_Collected data entries_
☆ ☆ ☆
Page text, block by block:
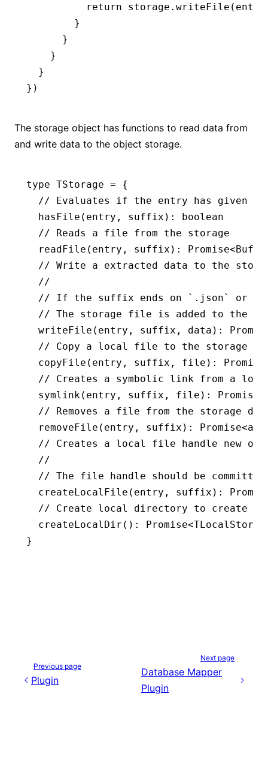
          return storage.writeFile(entry
        }
      }
    }
  }
})
The storage object has functions to read data from
and write data to the object storage.
type TStorage = {
// Evaluates if the entry has given
  hasFile
(entry , suffix) :
boolean
  // Reads a file from the storage
  readFile
(entry , suffix) : Promise<
// Write a extracted data to the
  //
// If the suffix ends on `.json` or
// The storage file is added to the
  writeFile
(entry , suffix , data) :
  // Copy a local file to the storage
  copyFile
(entry , suffix , file) : Promise
// Creates a symbolic link from a
  symlink
(entry , suffix , file) : Promise
// Removes a file from the storage
  removeFile
(entry , suffix) : Promise<any
// Creates a local file handle new or
  //
// The file handle should be
  createLocalFile
(entry , suffix) :
// Create local directory to create
  createLocalDir
() : Promise<
}
Previous page
Plugin
Next page
Database Mapper
Plugin
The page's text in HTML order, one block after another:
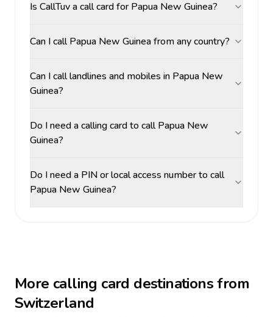
Is CallTuv a call card for Papua New Guinea?
Can I call Papua New Guinea from any country?
Can I call landlines and mobiles in Papua New
Guinea?
Do I need a calling card to call Papua New
Guinea?
Do I need a PIN or local access number to call
Papua New Guinea?
More calling card destinations from
Switzerland
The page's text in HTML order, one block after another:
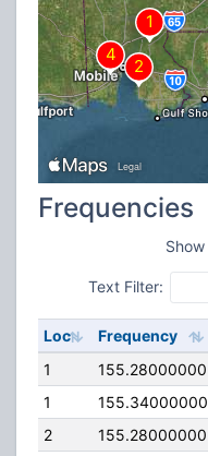
Frequencies
Show
Text Filter:
Loc Frequency
1
155.28000000
1
155.34000000
2
155.28000000
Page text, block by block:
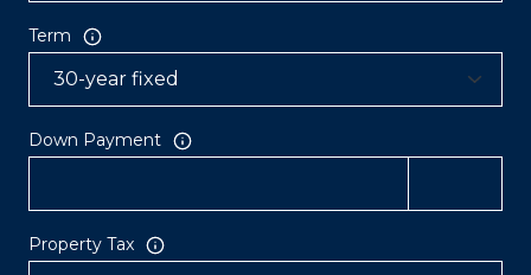
Term
Down Payment
Property Tax
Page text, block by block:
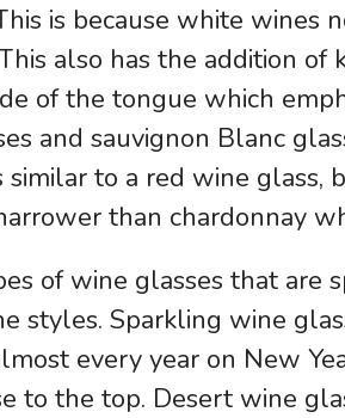
is because white
also has the addition of
of the tongue which
and sauvignon Blanc
to a red wine glass,
than chardonnay
of wine glasses that are
styles. Sparkling wine
every year on New
to the top. Desert wine
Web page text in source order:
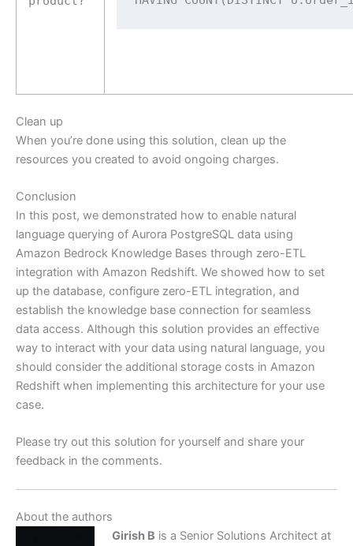
Clean up
When you’re done using this solution, clean up the
resources you created to avoid ongoing charges.
Conclusion
In this post, we demonstrated how to enable natural
language querying of Aurora PostgreSQL data using
Amazon Bedrock Knowledge Bases through zero-ETL
integration with Amazon Redshift. We showed how to set
up the database, configure zero-ETL integration, and
establish the knowledge base connection for seamless
data access. Although this solution provides an effective
way to interact with your data using natural language, you
should consider the additional storage costs in Amazon
Redshift when implementing this architecture for your use
case.
Please try out this solution for yourself and share your
feedback in the comments.
About the authors
Girish B is a Senior Solutions Architect at
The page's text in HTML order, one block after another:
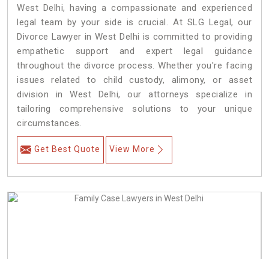
West Delhi, having a compassionate and experienced
legal team by your side is crucial. At SLG Legal, our
Divorce Lawyer in West Delhi is committed to providing
empathetic support and expert legal guidance
throughout the divorce process. Whether you're facing
issues related to child custody, alimony, or asset
division in West Delhi, our attorneys specialize in
tailoring comprehensive solutions to your unique
circumstances.
Get Best Quote View More
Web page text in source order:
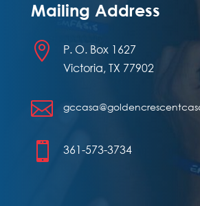
Mailing Address

P. O. Box 1627
Victoria, TX 77902

 361-573-3734
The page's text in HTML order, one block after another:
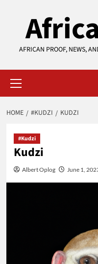
AFRICAN PROOF, NEWS,
Menu
HOME #KUDZI KUDZI
#Kudzi
Kudzi
Albert Oplog June 1,
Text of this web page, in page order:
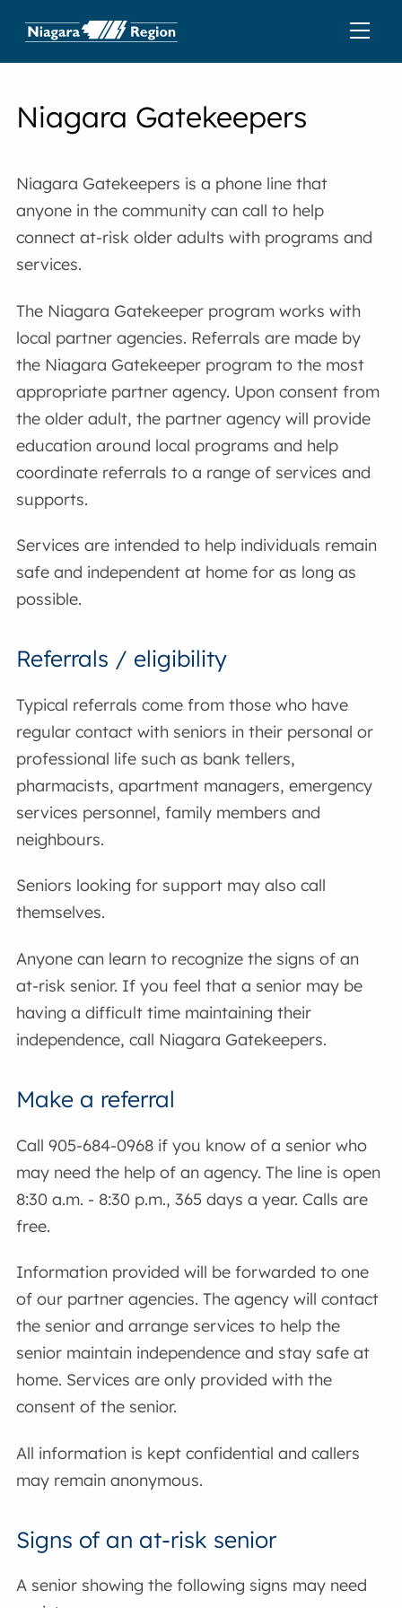
Niagara Gatekeepers
Niagara Gatekeepers is a phone line that
anyone in the community can call to help
connect at-risk older adults with programs and
services.
The Niagara Gatekeeper program works with
local partner agencies. Referrals are made by
the Niagara Gatekeeper program to the most
appropriate partner agency. Upon consent from
the older adult, the partner agency will provide
education around local programs and help
coordinate referrals to a range of services and
supports.
Services are intended to help individuals remain
safe and independent at home for as long as
possible.
Referrals / eligibility
Typical referrals come from those who have
regular contact with seniors in their personal or
professional life such as bank tellers,
pharmacists, apartment managers, emergency
services personnel, family members and
neighbours.
Seniors looking for support may also call
themselves.
Anyone can learn to recognize the signs of an
at-risk senior. If you feel that a senior may be
having a difficult time maintaining their
independence, call Niagara Gatekeepers.
Make a referral
Call 905-684-0968 if you know of a senior who
may need the help of an agency. The line is open
8:30 a.m. - 8:30 p.m., 365 days a year. Calls are
free.
Information provided will be forwarded to one
of our partner agencies. The agency will contact
the senior and arrange services to help the
senior maintain independence and stay safe at
home. Services are only provided with the
consent of the senior.
All information is kept confidential and callers
may remain anonymous.
Signs of an at-risk senior
A senior showing the following signs may need
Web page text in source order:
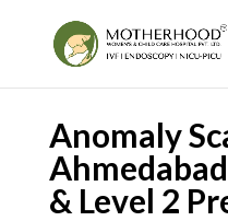
Anomaly
& Level 2
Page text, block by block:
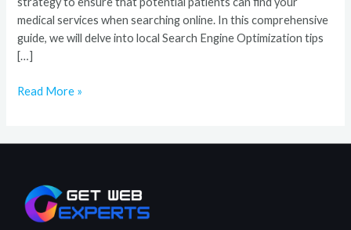
medical services when searching online. In this comprehensive
guide, we will delve into local Search Engine Optimization tips
[…]
Read More »
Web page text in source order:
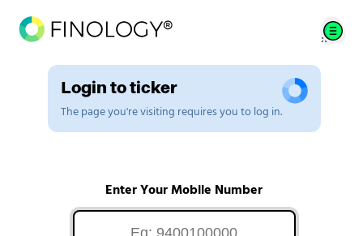
Login to ticker
The page you're visiting requires you to log in.
Enter Your Mobile Number
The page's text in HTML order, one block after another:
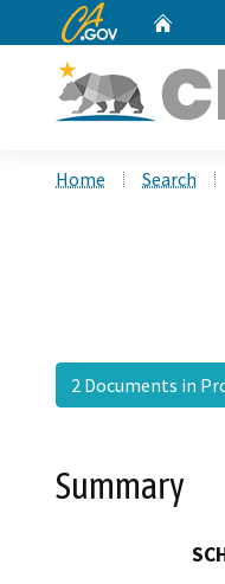
CA.gov
Home Search
2 Documents in
Summary
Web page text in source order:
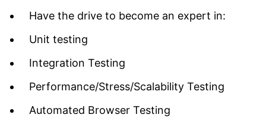
Have the drive to become an expert in:
Unit testing
Integration Testing
Performance/Stress/Scalability Testing
Automated Browser Testing
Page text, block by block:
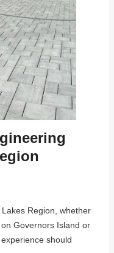
Region, whether
Governors Island or
should
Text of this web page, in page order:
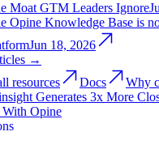
Moat GTM Leaders Ignore
Opine Knowledge Base is
Jun 18, 2026
→
resources
Docs
Why
Generates 3x More
Opine
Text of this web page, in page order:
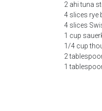
2 ahi tuna
4 slices rye
4 slices
1 cup
1/4 cup
2
1
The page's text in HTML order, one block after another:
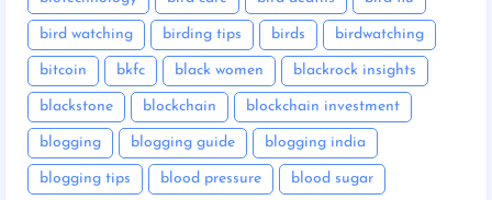
bird watching birding tips birds birdwatching
bitcoin bkfc black women blackrock insights
blackstone blockchain blockchain investment
blogging blogging guide blogging india
blogging tips blood pressure blood sugar
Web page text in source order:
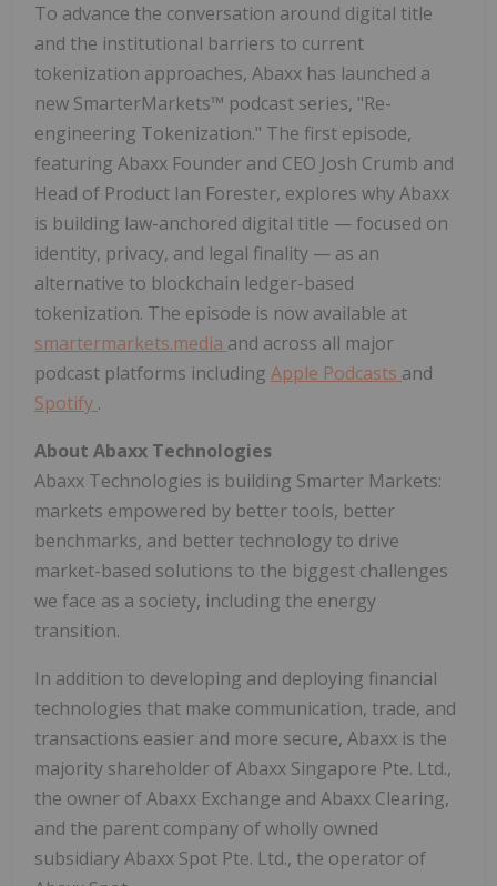
To advance the conversation around digital title
and the institutional barriers to current
tokenization approaches, Abaxx has launched a
new SmarterMarkets™ podcast series, "Re-
engineering Tokenization." The first episode,
featuring Abaxx Founder and CEO Josh Crumb and
Head of Product Ian Forester, explores why Abaxx
is building law-anchored digital title — focused on
identity, privacy, and legal finality — as an
alternative to blockchain ledger-based
tokenization. The episode is now available at
smartermarkets.media and across all major
podcast platforms including Apple Podcasts and
Spotify .
About Abaxx Technologies
Abaxx Technologies is building Smarter Markets:
markets empowered by better tools, better
benchmarks, and better technology to drive
market-based solutions to the biggest challenges
we face as a society, including the energy
transition.
In addition to developing and deploying financial
technologies that make communication, trade, and
transactions easier and more secure, Abaxx is the
majority shareholder of Abaxx Singapore Pte. Ltd.,
the owner of Abaxx Exchange and Abaxx Clearing,
and the parent company of wholly owned
subsidiary Abaxx Spot Pte. Ltd., the operator of
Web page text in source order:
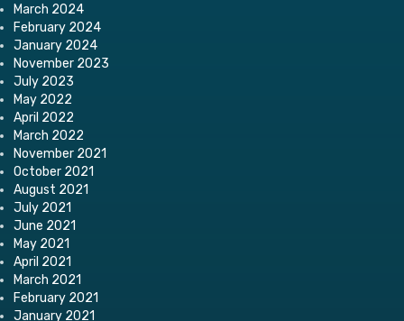
March 2024
February 2024
January 2024
November 2023
July 2023
May 2022
April 2022
March 2022
November 2021
October 2021
August 2021
July 2021
June 2021
May 2021
April 2021
March 2021
February 2021
January 2021
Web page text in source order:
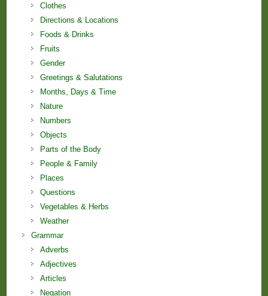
☆ ☆ ☆
_WORK TASK_
Lines wanted from the entries above: the one with "directory to create", the one with "also has the addition of", and all lines between. Please copy them exactly, without the pictures and without anything else.

_SOLUTION TO THIS TASK_
// Create local directory to create
  createLocalDir
() : Promise<
}
Previous page
Plugin
Next page
Database Mapper
Plugin
The page's text in HTML order, one block after another:
Is CallTuv a call card for Papua New Guinea?
Can I call Papua New Guinea from any country?
Can I call landlines and mobiles in Papua New
Guinea?
Do I need a calling card to call Papua New
Guinea?
Do I need a PIN or local access number to call
Papua New Guinea?
More calling card destinations from
Switzerland
The page's text in HTML order, one block after another:
Frequencies
Show
Text Filter:
Loc Frequency
1
155.28000000
1
155.34000000
2
155.28000000
Page text, block by block:
Term
Down Payment
Property Tax
Page text, block by block:
is because white
also has the addition of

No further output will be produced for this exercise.